Gli scritti autobiografici, per esempio "Down and out in London and Paris" ("Senza un soldo a Parigi e a Londra"), "The road to Wigan Pier" ("La strada per Wigan Pier"), e anche, direi, "Homage to Catalonia" ("Omaggio alla Catalogna", pubblicato postumo), evidenziano scomode verità che sia i conservatori sia i progressisti preferivano ignorare.
Queste opere sono caratterizzate dalla stessa onestà che contraddistinse l'esistenza dello scrittore: egli infatti preferì sempre osservare sul posto e documentarsi di persona sulle vergogne che avrebbe denunciato nei propri scritti.
Anche nei suoi romanzi riconosciamo tale temperamento: "Keep the aspidistra flying" ("Fiorirà l'aspidistra", del '36) narra con feroce arcasmo la storia di un tentativo di sfuggire alla corsa frenetica verso il denaro, tentativo fallito, che si concluderà col protagonista preso in trappola e finalmente sereno e soddisfatto.

"Animal farm", una delle opere più famose di Orwell, è un'allegoria politica dove lo scrittore ci mostra come una rivoluzione riuscita finisca per tradire gli idealisti che l'avevano attuata. Per descrivere la scalata al potere dei sadici, dei corrotti e dei profittatori, l'autore si avvale di personaggi animali. É naturale pensare che egli, scrivendo il romanzo, facesse riferimento soprattutto alla Russia e a Stalin. Nello stesso tempo, però, il libro si pone come allegoria universale sulle rivoluzioni, sugli uomini che le attuano e su coloro che ne approfittano.
Col passare del tempo lo scrittore divenne sempre più consapevole della vulnerabilità della sinistra al tradimento da parte dei suoi avversari, qualora essi si servano del suo stesso linguaggio.

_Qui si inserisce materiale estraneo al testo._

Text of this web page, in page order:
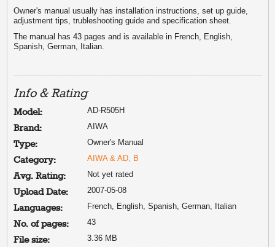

"1984", pubblicato nel 1949, potrebbe sembrare un'opera derivata dagli incubi di una mente sconvolta: è una sorta di anti-utopia, in cui lo scrittore descrive con masochistica minuzia la distruzione di ogni valore umano, in una società futura che esiste solo per "stampare" individui e mantenere in vita il meccanismo creato per fabbricarli con diabolica perfezione. La società rappresentata usa sempre, tuttavia, le formule propagandistiche della sinistra: l'incubo gli appare perciò tanto più terribile in quanto tale mondo futuro risulta il prodotto finale di una società non fascista ma socialista.
Orwell aveva infatti la chiara consapevolezza che la distruzione totale di ogni sentimento umano potesse prendere l'avvio da ogni luogo, anzi, soprattutto da quella parte in cui meno la si aspettava. Lo scrittore stesso era socialista, di più, trotskista, ma questo non gli impedì mai di disprezzare i luoghi comuni, le semplificazioni demagogiche, gli slogans mistificatori di tutti i partiti progressisti.